FINANZA ISLAMICA

 

UN MODELLO DIVERSO DI ECONOMIA

 COME MEDICINA ALLA CRISI DELLA

FINANZA IN OCCIDENTE?

 

(a cura di Claudio Prandini)

 

 

 

 

 

INTRODUZIONE

 

Cos'è la finanza islamica e quali

sono le sue regole

Fonte web

Nata negli anni Settanta del secolo scorso in Medio Oriente, la finanza islamica segue la Sharia, la legge islamica, che fissa in materia di finanza tre principi capitali: il divieto di chiedere interessi (riba), considerati una forma di usura; la condivisione dei rischi e dei profitti tra creditore e debitore e, infine, l'obbligo di appoggiare tutte le transazioni finanziarie su di un attivo reale, e ciò in teoria esclude il ricorso a prodotti derivati.

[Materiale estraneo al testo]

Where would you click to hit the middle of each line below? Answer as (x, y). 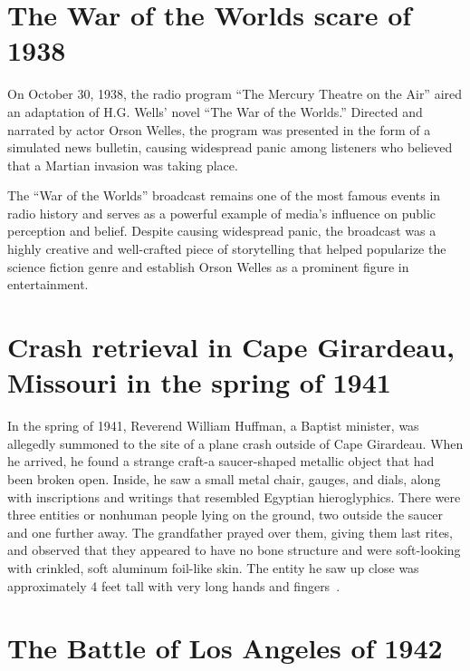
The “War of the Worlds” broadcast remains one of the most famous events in (224, 195)
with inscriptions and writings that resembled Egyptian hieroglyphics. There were (234, 496)
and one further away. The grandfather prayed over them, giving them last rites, (230, 532)
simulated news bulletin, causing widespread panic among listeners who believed (230, 147)
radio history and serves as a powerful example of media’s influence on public (222, 213)
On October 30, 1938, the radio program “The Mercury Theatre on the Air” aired (235, 94)
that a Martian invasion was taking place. (123, 165)
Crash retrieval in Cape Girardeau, (231, 347)
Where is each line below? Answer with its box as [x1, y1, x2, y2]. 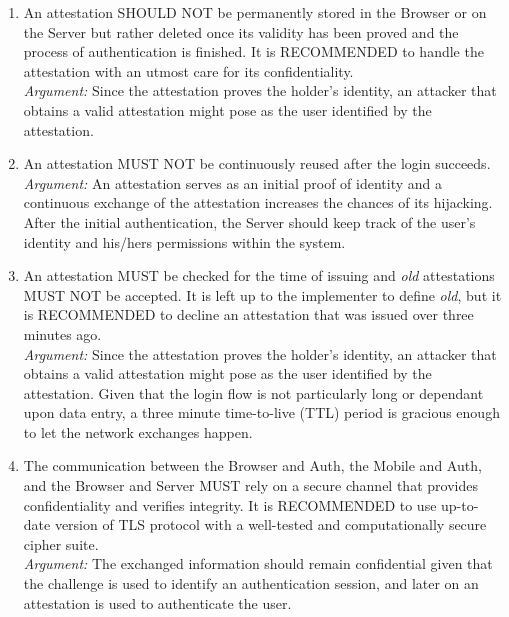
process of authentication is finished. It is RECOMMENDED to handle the [23, 41, 484, 62]
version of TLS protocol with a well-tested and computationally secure [54, 514, 487, 535]
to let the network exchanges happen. [23, 421, 253, 442]
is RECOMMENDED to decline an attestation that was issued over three [23, 304, 474, 325]
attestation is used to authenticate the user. [23, 592, 292, 613]
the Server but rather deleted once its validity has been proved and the [23, 21, 459, 42]
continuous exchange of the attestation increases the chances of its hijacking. [23, 192, 493, 213]
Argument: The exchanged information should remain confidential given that [23, 553, 493, 574]
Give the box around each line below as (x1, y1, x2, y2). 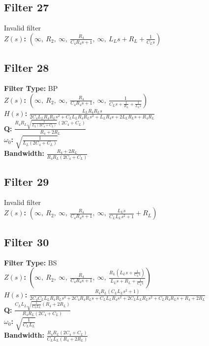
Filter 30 (4, 234, 49, 249)
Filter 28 (4, 60, 49, 75)
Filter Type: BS (4, 257, 57, 267)
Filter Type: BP (4, 83, 58, 93)
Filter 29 (4, 174, 49, 189)
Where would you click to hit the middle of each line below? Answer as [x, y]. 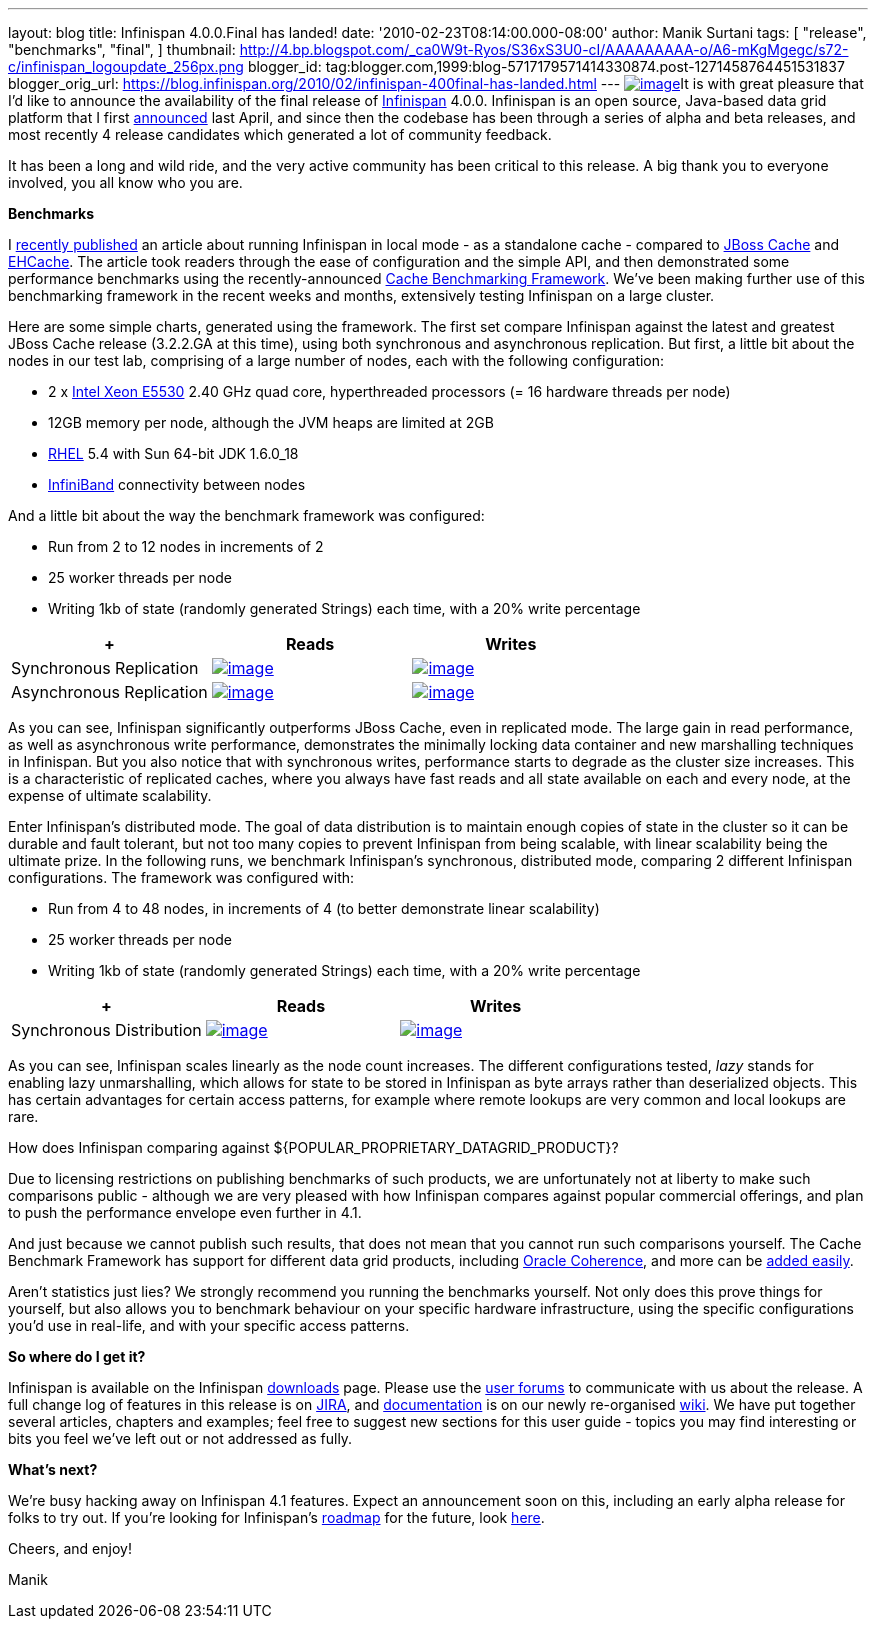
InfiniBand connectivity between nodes [177, 484]
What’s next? [53, 1469]
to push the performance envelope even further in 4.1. [185, 1212]
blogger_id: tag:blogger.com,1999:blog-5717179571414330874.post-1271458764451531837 [546, 66]
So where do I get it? [77, 1356]
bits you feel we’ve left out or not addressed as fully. [180, 1438]
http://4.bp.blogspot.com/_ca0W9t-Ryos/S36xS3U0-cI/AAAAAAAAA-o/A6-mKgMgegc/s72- [544, 49]
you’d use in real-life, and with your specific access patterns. [209, 1325]

Secondo i precetti del Corano, il denaro non può quindi stare fermo e generare altro denaro. Per crescere deve essere investito in attività concrete e produttive (come ad esempio gli immobili).
Le banche islamiche si distinguono così in modo sostanziale dalle banche occidentali. Ad esempio, piuttosto che concedere un mutuo a una persona che vuole comprare una casa, riscuotendo in cambio un interesse sul prestito, la banca acquista direttamente la casa e poi la concede in affitto al cliente, che si impegnerà a versare la cifra corrispondente in più rate mensili, pagando una commissione sul servizio ottenuto. Quando avrà pagato tutte le rate, il cliente diventerà il proprietario della casa.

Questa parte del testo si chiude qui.